As Woods noted in his talk, as many as half the antibiotics prescribed to patients are not needed. Improper use of antibiotics can promote the growth of antibiotic-resistant bacteria, which are responsible for 23,000 deaths in the U.S., he said. This is of concern to transplant physicians, who prescribe lots of antibiotics and for whose patients the right antibiotic may be the difference between survival or death.

“There is a storm coming,” said Josh Wolff, MBBS, director of antimicrobial stewardship at St. Jude Children’s Research Hospital in Memphis, Tennessee. “Antimicrobial resistance affects how we are able to treat our patients and how we will be able to look after them in the future.”

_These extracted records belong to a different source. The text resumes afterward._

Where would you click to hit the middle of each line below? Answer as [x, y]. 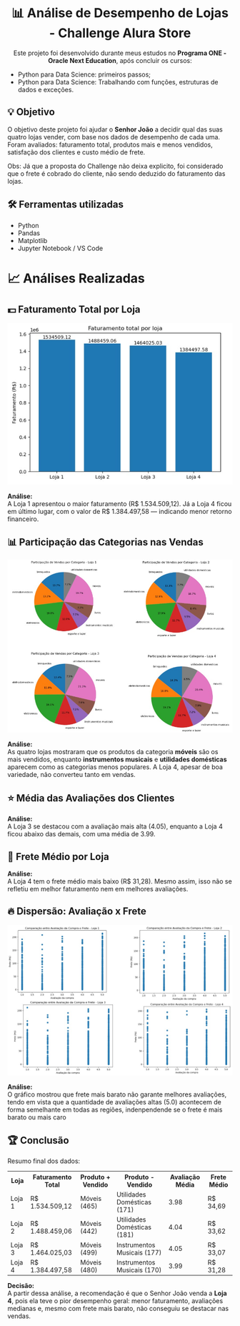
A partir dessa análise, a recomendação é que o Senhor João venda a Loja [117, 1293]
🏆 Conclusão [38, 1140]
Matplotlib [32, 240]
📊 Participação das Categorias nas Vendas [105, 542]
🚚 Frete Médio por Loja [58, 857]
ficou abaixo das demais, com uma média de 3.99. [81, 834]
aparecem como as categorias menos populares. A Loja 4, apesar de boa [115, 767]
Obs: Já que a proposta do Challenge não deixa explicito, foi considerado [115, 166]
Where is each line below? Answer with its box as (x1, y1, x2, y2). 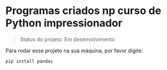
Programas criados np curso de (5, 4, 162, 17)
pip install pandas (5, 58, 53, 64)
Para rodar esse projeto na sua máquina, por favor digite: (5, 47, 143, 54)
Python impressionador (5, 16, 122, 30)
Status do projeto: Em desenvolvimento (19, 36, 115, 43)
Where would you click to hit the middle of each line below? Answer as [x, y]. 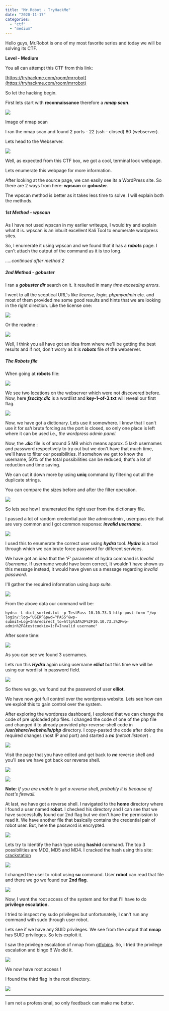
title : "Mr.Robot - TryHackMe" [38, 10]
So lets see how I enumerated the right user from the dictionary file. [75, 509]
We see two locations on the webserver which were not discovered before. [83, 393]
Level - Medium [22, 58]
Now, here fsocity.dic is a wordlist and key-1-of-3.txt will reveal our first [80, 398]
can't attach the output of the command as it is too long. [63, 251]
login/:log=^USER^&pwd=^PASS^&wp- [41, 617]
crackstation [18, 856]
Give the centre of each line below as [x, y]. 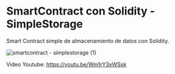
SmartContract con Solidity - [81, 11]
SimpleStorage [45, 24]
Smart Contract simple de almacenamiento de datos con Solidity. [88, 41]
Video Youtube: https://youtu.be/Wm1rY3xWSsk [66, 64]
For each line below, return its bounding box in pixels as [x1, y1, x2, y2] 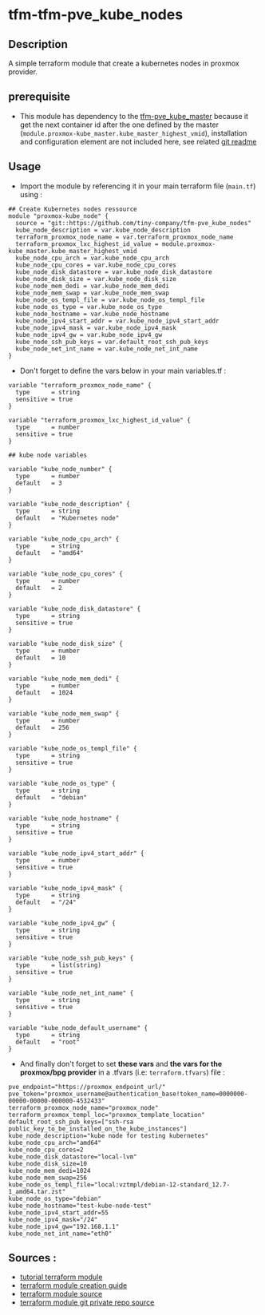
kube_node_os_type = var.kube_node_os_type [15, 303, 162, 311]
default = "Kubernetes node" [15, 513, 120, 522]
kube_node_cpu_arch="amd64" [8, 1139, 102, 1147]
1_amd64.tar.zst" [8, 1187, 66, 1195]
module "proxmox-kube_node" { [8, 212, 109, 220]
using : [19, 189, 42, 199]
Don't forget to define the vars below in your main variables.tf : [19, 366, 227, 375]
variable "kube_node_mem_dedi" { [8, 675, 120, 683]

Monica Slavin, MBBS, MD, an infectious-disease expert at the Royal Melbourne Hospital in Australia, explained how difficult it can be to make decisions to withhold antibiotics to prevent disease. She presented data from her hospital that showed it could do so safely with a system in place to manage bloodstream infections should they occur. She also cited a pair of studies, one Dutch and one German, that looked at whether it was safe to drop preventive treatment of transplant patients with fluoroquinolones, a potent class of antibiotics. Both studies concluded that it was safe to drop them, but in both cases, the hospitals involved elected not to.

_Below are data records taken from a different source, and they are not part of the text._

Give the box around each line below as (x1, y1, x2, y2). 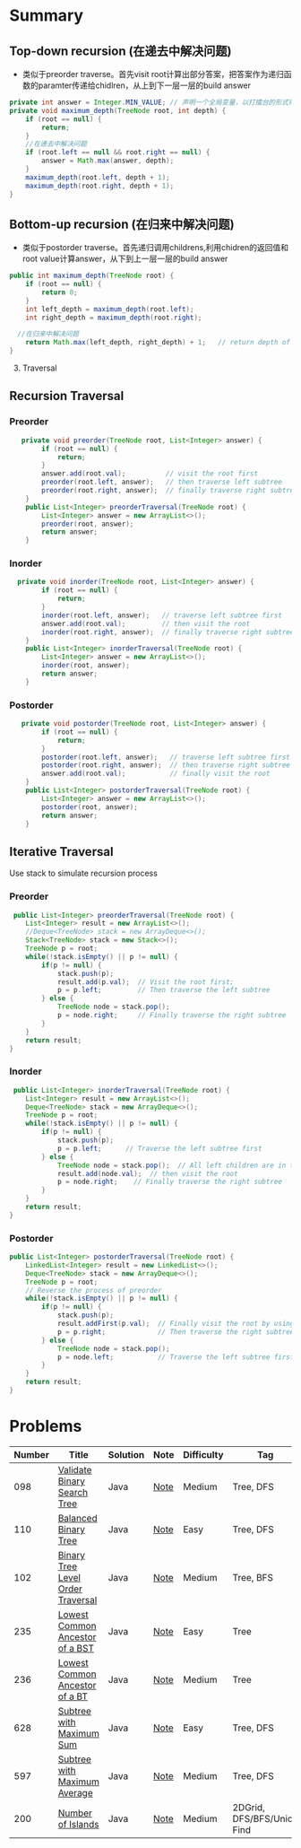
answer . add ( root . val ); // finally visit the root (41, 769, 271, 779)
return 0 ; (41, 288, 78, 297)
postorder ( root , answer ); (41, 802, 139, 812)
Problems (9, 1417, 82, 1436)
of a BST (57, 1642, 94, 1654)
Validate (57, 1463, 92, 1476)
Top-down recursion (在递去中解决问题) (9, 43, 232, 58)
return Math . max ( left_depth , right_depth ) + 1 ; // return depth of (25, 338, 291, 347)

“What drives a lot of antibiotic prescribing,” Slavin said, “is fear.”

Fred Hutch researcher Catherine Liu, MD, who is director of antimicrobial stewardship at Seattle Cancer Care Alliance, the Hutch’s clinical care partner, said advanced diagnostic technologies can help doctors decide which medicines to use and when to use them. “Being able to know when it is necessary to use an antibiotic and when it is not is critically important. I think having better diagnostics is going to be really important in helping us sort that out,” she said.

Training a new generation

The two-day conference was also an opportunity to expose up-and-coming medical students and researchers to the excitement in this field. “One key objective of the conference was to increase participation of the next generation of clinicians and researchers in infections in the immunocompromised host,” Boeckh said. “We provided travel grants to 59 trainees, many of them women and underrepresented minorities.”

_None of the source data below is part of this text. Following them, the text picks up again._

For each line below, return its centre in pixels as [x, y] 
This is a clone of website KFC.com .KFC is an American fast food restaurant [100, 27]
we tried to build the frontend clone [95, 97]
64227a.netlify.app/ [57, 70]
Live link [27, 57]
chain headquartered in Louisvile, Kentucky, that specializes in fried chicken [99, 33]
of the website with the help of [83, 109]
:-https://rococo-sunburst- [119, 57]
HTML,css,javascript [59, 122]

Arvin Jundoria, a third-year medical student at Howard University College of Medicine in Washington, D.C., was thrilled to attend and presented a poster on her case study of a patient who came into the emergency room in respiratory distress. His doctors discovered he was infected with HIV and had Kaposi sarcoma in his lungs, and he eventually succumbed to the disease. Her experience in Seattle only deepened her interest in infections, particularly sepsis, caused by harmful bacteria in the bloodstream.

“I want to become an emergency room physician and cure sepsis,” she said.